To improve document/paragraph recall, one strategy is term expansion. Each question is expanded into a series of queries with different versions of key terms. A standard information retrieval system is used to query the corpus with each query, and then the ranked results are combined into a single result set. We plan to implement term expansion using the LexEVS 33 terminology server and the UMLS entity features provided by the cTAKES annotator.
Moschitti and Quarteroni demonstrated that semantic role labeling (SRL) of questions and answers with PropBank-style predicate argument structures 34 can provide significant improvements in question answering performance 28. Predicate-argument annotations describe the semantic meanings of predicates and identify their arguments and argument roles. To investigate the effectiveness of adding predicate argument structures, we created a custom SRL system trained on a mixture of the Clinques corpus and PropBank data 34. Evaluation of our SRL system with the CoNLL-2009 shared task development dataset 35 indicates that our system is competitive with other state-of-the-art SRL systems.
Features extracted from UMLS semantic relations may also improve the answer re-ranking and we are completing a system to perform this classification. Full evaluation of the system will be completed once we have integrated the predicate argument structures and UMLS relations into the re-ranking systems.
MiPACQ will be released under an Apache v2 open-source license in late 2011. Associated lexical resources including gold standard annotations will also be made available to the research community.
The increased desire to incorporate medical databases into the clinical practice of medicine has resulted in increased demand for clinical question answering systems. Traditional information retrieval systems have proven inadequate for the task. While baseline systems performed marginally well at retrieving documents pertinent to the question, physicians do not have time to scour the entire document to find the answer and performance was substantially worse when we attempted to apply IR technologies to obtain answers at the paragraph level.
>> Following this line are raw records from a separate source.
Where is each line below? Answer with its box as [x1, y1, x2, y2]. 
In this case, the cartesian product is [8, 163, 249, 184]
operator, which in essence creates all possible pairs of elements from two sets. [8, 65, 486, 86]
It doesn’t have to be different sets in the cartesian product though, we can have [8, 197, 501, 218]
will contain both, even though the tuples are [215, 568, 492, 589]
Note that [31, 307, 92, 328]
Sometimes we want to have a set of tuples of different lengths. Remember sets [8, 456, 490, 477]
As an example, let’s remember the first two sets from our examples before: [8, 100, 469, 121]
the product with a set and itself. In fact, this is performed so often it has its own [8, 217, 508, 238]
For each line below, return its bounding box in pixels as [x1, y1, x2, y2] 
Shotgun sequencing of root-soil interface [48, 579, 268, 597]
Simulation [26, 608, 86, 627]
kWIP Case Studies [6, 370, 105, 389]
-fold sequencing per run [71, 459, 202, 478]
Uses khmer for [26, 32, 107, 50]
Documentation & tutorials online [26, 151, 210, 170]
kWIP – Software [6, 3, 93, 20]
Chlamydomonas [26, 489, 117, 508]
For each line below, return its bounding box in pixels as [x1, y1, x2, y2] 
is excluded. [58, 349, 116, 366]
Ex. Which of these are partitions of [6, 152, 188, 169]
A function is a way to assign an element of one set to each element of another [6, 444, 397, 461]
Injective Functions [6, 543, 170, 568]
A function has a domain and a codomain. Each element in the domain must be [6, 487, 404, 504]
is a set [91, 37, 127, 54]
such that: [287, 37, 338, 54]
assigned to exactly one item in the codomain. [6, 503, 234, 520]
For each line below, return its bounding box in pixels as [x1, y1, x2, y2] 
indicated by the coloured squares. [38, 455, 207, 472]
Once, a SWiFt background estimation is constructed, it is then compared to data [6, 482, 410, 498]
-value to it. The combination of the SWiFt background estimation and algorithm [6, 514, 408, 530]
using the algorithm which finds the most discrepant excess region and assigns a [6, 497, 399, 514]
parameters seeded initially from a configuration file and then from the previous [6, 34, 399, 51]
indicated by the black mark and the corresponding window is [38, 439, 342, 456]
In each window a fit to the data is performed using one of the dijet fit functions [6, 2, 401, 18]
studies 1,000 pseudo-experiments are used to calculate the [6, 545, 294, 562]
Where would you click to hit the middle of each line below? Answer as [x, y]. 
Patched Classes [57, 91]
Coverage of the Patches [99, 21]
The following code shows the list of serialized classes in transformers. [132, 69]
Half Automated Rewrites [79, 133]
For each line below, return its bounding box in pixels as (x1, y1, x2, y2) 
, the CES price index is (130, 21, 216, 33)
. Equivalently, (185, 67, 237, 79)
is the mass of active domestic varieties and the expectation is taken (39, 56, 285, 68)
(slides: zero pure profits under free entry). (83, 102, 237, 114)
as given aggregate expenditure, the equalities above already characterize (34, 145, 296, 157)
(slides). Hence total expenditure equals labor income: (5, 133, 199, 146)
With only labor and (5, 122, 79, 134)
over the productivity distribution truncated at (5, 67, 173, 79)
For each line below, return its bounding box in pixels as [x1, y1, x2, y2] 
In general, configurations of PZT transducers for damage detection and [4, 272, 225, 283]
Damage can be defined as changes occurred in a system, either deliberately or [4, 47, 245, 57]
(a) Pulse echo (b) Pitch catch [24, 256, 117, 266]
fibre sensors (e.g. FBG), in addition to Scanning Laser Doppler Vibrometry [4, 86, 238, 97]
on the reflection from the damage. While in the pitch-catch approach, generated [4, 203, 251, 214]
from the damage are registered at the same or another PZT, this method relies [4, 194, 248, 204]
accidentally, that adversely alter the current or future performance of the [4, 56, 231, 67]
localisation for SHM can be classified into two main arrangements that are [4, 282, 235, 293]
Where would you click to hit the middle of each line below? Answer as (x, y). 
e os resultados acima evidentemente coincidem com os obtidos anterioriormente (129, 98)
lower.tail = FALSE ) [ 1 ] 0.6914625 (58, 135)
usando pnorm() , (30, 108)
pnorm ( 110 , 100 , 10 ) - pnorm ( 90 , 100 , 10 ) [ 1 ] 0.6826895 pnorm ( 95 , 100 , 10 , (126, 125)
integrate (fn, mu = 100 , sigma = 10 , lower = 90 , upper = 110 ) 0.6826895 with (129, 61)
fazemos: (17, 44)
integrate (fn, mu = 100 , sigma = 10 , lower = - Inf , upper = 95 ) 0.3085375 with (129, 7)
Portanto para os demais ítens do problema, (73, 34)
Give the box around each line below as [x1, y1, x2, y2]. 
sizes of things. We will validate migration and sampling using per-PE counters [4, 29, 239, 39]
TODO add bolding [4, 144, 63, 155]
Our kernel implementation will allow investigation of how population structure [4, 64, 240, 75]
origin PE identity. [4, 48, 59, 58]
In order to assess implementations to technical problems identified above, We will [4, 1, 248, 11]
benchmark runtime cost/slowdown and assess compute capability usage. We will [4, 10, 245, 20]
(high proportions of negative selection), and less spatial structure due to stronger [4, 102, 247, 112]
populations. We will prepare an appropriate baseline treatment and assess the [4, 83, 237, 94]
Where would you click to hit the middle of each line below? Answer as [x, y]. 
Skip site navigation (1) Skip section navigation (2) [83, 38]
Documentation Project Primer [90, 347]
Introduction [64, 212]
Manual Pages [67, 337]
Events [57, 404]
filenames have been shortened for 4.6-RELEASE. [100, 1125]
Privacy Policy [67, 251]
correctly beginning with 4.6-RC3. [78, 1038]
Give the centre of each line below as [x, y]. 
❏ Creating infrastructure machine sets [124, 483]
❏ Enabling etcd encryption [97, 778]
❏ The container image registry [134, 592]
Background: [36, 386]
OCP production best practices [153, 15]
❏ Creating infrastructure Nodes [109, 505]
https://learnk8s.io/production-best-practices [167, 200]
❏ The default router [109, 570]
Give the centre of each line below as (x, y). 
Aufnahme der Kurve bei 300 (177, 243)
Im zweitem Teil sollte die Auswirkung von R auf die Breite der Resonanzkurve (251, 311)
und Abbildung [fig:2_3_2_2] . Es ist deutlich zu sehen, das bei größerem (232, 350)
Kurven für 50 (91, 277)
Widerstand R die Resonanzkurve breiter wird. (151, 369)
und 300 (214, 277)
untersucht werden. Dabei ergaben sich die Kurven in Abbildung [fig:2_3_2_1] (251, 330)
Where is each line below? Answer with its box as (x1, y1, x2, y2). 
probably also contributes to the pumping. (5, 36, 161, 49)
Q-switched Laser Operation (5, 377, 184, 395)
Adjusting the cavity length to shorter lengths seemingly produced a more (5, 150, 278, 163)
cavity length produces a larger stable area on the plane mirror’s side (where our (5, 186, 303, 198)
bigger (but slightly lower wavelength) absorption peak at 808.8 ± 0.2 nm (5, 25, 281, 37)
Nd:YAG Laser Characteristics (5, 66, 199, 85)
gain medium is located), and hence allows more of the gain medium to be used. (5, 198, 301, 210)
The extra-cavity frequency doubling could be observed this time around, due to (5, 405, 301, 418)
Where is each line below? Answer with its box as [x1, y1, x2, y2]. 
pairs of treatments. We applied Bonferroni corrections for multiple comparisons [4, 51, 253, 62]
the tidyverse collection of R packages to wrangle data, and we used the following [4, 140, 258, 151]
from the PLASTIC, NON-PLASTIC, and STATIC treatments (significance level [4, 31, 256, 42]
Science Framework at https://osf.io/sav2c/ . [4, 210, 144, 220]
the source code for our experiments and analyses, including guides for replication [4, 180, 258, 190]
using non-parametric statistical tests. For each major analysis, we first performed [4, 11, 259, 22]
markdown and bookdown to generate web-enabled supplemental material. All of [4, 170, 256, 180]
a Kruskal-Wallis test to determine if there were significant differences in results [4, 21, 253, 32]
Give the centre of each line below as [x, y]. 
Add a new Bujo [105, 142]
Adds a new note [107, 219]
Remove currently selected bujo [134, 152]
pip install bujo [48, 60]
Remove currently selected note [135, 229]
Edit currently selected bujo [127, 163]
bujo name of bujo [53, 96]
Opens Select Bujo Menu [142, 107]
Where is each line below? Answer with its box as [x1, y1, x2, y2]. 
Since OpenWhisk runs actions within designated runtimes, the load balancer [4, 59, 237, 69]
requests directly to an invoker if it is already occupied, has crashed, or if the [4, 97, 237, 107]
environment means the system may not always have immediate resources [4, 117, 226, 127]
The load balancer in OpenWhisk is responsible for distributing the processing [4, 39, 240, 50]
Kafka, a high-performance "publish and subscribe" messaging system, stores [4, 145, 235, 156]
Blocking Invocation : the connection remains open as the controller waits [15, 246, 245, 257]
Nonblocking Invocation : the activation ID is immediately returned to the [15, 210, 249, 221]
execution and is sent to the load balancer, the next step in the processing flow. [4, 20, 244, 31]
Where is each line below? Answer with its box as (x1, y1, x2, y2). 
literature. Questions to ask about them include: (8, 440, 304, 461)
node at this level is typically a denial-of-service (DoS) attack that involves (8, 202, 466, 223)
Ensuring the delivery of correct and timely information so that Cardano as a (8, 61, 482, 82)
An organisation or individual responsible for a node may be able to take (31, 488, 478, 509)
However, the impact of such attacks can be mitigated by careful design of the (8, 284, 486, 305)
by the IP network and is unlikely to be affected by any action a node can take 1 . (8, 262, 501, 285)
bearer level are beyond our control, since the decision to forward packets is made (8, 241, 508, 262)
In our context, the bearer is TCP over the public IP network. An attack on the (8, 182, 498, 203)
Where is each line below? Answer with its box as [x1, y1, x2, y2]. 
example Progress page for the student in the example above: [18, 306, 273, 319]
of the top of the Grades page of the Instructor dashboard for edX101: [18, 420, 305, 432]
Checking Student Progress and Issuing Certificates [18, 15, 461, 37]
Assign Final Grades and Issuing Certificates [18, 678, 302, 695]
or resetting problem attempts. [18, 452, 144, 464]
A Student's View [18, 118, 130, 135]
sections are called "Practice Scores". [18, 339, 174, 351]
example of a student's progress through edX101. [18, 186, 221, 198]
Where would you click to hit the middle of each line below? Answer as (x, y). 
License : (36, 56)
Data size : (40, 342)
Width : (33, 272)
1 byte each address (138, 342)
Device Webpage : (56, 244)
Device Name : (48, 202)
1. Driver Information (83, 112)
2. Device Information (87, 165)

This is the first evaluation of MiPACQ. It demonstrates that the application of NLP and machine learning to clinical question answering can provide substantial performance improvements. By annotating both questions and candidate answers with a variety of syntactic and semantic features and incorporating both existing and new NLP systems into a comprehensive annotation and re-ranking pipeline, we were able to improve question answering performance significantly (an improvement of 133% in Precision at One relative to the baseline IR system). This is particularly significant considering that we have not yet incorporated query re-formulation (key word expansion). When MiPACQ is run against other corpora, the extent to which the re-ranking is boosted by the current machine-learning classifiers remains to be seen. And while the expected answer type classifier is dependent upon the training data, the classifier is only one component of the re-ranking. If needed, they can be retrained easily due to our use of the ClearTK framework. Our approach demonstrates the effectiveness of NLP for clinical question answering tasks as well as the utility of integrating multiple layers of annotation with machine-learning based re-ranking systems.
The project described was supported by award number NLM RC1LM010608. The content is solely the responsibility of the authors and does not necessarily represent the official views of the NLM/NIH.